_SOURCE MATERIAL_.
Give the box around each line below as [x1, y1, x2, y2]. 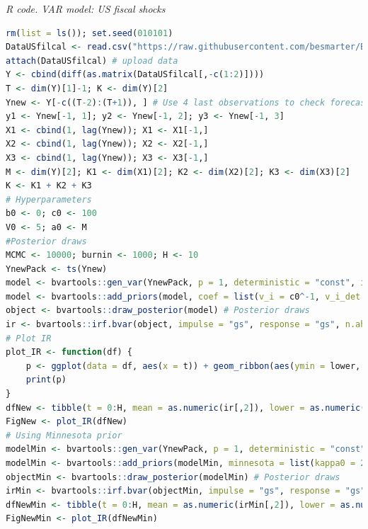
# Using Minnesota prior [6, 430, 122, 440]
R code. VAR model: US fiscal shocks [6, 1, 166, 16]
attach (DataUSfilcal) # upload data [6, 55, 178, 66]
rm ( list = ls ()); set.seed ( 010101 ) [6, 28, 173, 38]
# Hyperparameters [6, 194, 92, 205]
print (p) [25, 375, 67, 385]
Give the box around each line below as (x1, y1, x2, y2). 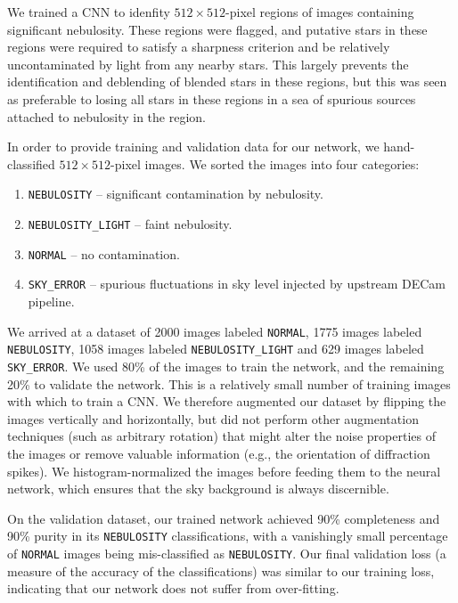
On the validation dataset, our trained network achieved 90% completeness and (7, 509, 440, 527)
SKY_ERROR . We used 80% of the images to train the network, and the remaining (7, 356, 445, 375)
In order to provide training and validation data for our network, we (7, 137, 380, 156)
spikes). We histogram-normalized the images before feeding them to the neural (7, 461, 441, 480)
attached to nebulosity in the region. (7, 107, 206, 126)
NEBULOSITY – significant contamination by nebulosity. (28, 184, 323, 203)
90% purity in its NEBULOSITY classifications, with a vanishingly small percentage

_WHAT THE TASK REQUIRES_. Pictures are to be excluded; all other material must be transcribed exactly.

_ANSWER FOR THE TASK_.
Give the box around each line below as [x1, y1, x2, y2]. 
# Using Minnesota prior [6, 430, 122, 440]
R code. VAR model: US fiscal shocks [6, 1, 166, 16]
attach (DataUSfilcal) # upload data [6, 55, 178, 66]
rm ( list = ls ()); set.seed ( 010101 ) [6, 28, 173, 38]
# Hyperparameters [6, 194, 92, 205]
print (p) [25, 375, 67, 385]
Give the box around each line below as (x1, y1, x2, y2). 
On the validation dataset, our trained network achieved 90% completeness and (7, 509, 440, 527)
SKY_ERROR . We used 80% of the images to train the network, and the remaining (7, 356, 445, 375)
In order to provide training and validation data for our network, we (7, 137, 380, 156)
spikes). We histogram-normalized the images before feeding them to the neural (7, 461, 441, 480)
attached to nebulosity in the region. (7, 107, 206, 126)
NEBULOSITY – significant contamination by nebulosity. (28, 184, 323, 203)
90% purity in its NEBULOSITY classifications, with a vanishingly small percentage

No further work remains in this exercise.